_EXERCISE DIRECTIONS_. Transcribe every entry word for word. Skip the pictures.

[Records drawn from a dataset]
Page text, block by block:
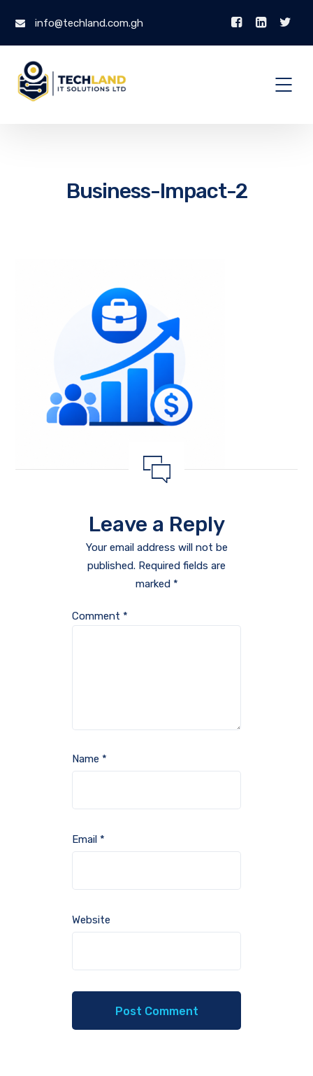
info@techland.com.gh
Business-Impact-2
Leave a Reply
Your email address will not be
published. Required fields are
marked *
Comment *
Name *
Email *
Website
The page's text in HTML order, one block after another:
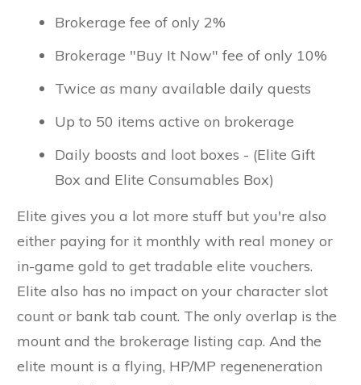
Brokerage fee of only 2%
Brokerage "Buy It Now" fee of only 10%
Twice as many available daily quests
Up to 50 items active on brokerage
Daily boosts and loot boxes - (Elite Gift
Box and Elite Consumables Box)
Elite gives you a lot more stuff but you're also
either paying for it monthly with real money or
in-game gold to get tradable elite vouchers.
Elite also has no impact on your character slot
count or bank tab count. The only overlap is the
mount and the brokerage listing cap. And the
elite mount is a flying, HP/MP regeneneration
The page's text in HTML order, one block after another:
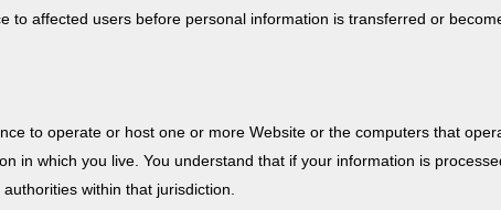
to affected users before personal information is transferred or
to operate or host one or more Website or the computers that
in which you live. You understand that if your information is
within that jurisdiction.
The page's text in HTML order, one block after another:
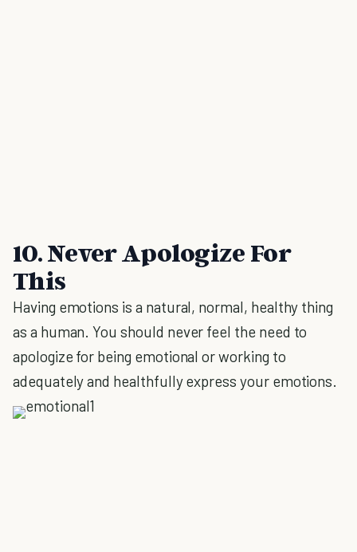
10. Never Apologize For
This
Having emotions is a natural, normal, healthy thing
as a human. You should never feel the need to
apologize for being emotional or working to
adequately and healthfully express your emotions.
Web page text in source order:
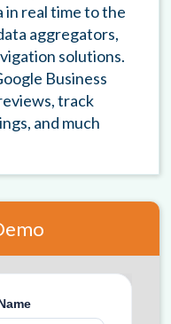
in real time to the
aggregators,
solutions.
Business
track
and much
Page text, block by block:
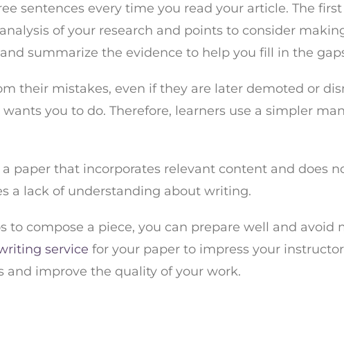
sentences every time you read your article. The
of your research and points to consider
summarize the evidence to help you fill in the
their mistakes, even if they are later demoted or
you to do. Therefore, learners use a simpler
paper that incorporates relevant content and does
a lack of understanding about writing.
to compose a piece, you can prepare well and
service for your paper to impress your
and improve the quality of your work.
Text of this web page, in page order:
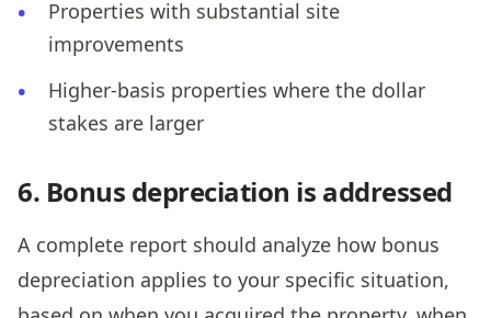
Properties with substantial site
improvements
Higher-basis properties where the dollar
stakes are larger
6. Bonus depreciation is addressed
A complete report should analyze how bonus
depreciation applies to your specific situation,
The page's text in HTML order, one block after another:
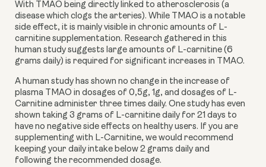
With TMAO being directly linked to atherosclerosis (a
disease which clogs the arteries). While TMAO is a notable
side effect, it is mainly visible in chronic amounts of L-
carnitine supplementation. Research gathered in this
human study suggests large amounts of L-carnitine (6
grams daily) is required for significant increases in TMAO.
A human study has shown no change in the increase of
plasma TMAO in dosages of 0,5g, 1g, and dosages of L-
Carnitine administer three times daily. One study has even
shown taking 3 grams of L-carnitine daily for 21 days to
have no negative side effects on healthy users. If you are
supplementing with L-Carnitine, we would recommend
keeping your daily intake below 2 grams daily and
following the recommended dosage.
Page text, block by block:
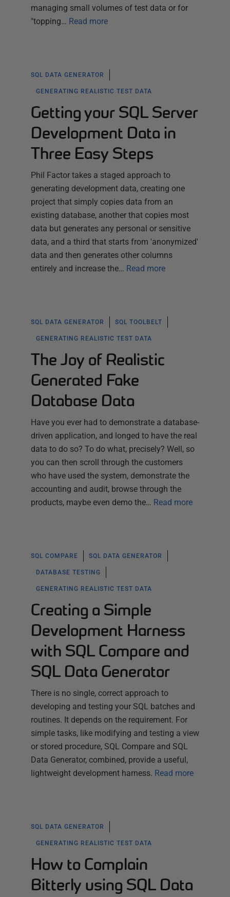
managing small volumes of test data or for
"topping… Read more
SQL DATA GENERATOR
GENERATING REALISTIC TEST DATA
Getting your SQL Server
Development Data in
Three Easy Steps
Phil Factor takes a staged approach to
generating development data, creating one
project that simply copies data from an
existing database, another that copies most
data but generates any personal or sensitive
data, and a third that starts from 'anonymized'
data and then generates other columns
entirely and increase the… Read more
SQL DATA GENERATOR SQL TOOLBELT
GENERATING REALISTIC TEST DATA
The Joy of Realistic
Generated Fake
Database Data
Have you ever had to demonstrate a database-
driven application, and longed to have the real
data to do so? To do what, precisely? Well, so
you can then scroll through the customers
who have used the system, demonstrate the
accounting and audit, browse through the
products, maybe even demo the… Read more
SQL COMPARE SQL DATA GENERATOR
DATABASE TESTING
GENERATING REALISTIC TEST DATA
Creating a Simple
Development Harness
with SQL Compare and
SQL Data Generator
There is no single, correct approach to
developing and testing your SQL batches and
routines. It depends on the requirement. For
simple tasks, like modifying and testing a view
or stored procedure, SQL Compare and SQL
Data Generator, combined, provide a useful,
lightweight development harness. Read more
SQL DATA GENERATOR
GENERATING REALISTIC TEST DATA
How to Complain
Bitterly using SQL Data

_RESULT FOR THIS EXERCISE_.
Page text, block by block:
info@techland.com.gh
Business-Impact-2
Leave a Reply
Your email address will not be
published. Required fields are
marked *
Comment *
Name *
Email *
Website
The page's text in HTML order, one block after another:
Brokerage fee of only 2%
Brokerage "Buy It Now" fee of only 10%
Twice as many available daily quests
Up to 50 items active on brokerage
Daily boosts and loot boxes - (Elite Gift
Box and Elite Consumables Box)
Elite gives you a lot more stuff but you're also
either paying for it monthly with real money or
in-game gold to get tradable elite vouchers.
Elite also has no impact on your character slot
count or bank tab count. The only overlap is the
mount and the brokerage listing cap. And the
elite mount is a flying, HP/MP regeneneration
The page's text in HTML order, one block after another:
to affected users before personal information is transferred or
to operate or host one or more Website or the computers that
in which you live. You understand that if your information is
within that jurisdiction.
The page's text in HTML order, one block after another:
10. Never Apologize For
This
Having emotions is a natural, normal, healthy thing
as a human. You should never feel the need to
apologize for being emotional or working to
adequately and healthfully express your emotions.
Web page text in source order:
in real time to the
aggregators,
solutions.
Business
track
and much
Page text, block by block:
sentences every time you read your article. The
of your research and points to consider
summarize the evidence to help you fill in the
their mistakes, even if they are later demoted or
you to do. Therefore, learners use a simpler
paper that incorporates relevant content and does
a lack of understanding about writing.
to compose a piece, you can prepare well and
service for your paper to impress your
and improve the quality of your work.
Text of this web page, in page order:
Properties with substantial site
improvements
Higher-basis properties where the dollar
stakes are larger
6. Bonus depreciation is addressed
A complete report should analyze how bonus
depreciation applies to your specific situation,
The page's text in HTML order, one block after another:
With TMAO being directly linked to atherosclerosis (a
disease which clogs the arteries). While TMAO is a notable
side effect, it is mainly visible in chronic amounts of L-
carnitine supplementation. Research gathered in this
human study suggests large amounts of L-carnitine (6
grams daily) is required for significant increases in TMAO.
A human study has shown no change in the increase of
plasma TMAO in dosages of 0,5g, 1g, and dosages of L-
Carnitine administer three times daily. One study has even
shown taking 3 grams of L-carnitine daily for 21 days to
have no negative side effects on healthy users. If you are
supplementing with L-Carnitine, we would recommend
keeping your daily intake below 2 grams daily and
following the recommended dosage.
Page text, block by block:
managing small volumes of test data or for
"topping… Read more
SQL DATA GENERATOR
GENERATING REALISTIC TEST DATA
Getting your SQL Server
Development Data in
Three Easy Steps
Phil Factor takes a staged approach to
generating development data, creating one
project that simply copies data from an
existing database, another that copies most
data but generates any personal or sensitive
data, and a third that starts from 'anonymized'
data and then generates other columns
entirely and increase the… Read more
SQL DATA GENERATOR SQL TOOLBELT
GENERATING REALISTIC TEST DATA
The Joy of Realistic
Generated Fake
Database Data
Have you ever had to demonstrate a database-
driven application, and longed to have the real
data to do so? To do what, precisely? Well, so
you can then scroll through the customers
who have used the system, demonstrate the
accounting and audit, browse through the
products, maybe even demo the… Read more
SQL COMPARE SQL DATA GENERATOR
DATABASE TESTING
GENERATING REALISTIC TEST DATA
Creating a Simple
Development Harness
with SQL Compare and
SQL Data Generator
There is no single, correct approach to
developing and testing your SQL batches and
routines. It depends on the requirement. For
simple tasks, like modifying and testing a view
or stored procedure, SQL Compare and SQL
Data Generator, combined, provide a useful,
lightweight development harness. Read more
SQL DATA GENERATOR
GENERATING REALISTIC TEST DATA
How to Complain
Bitterly using SQL Data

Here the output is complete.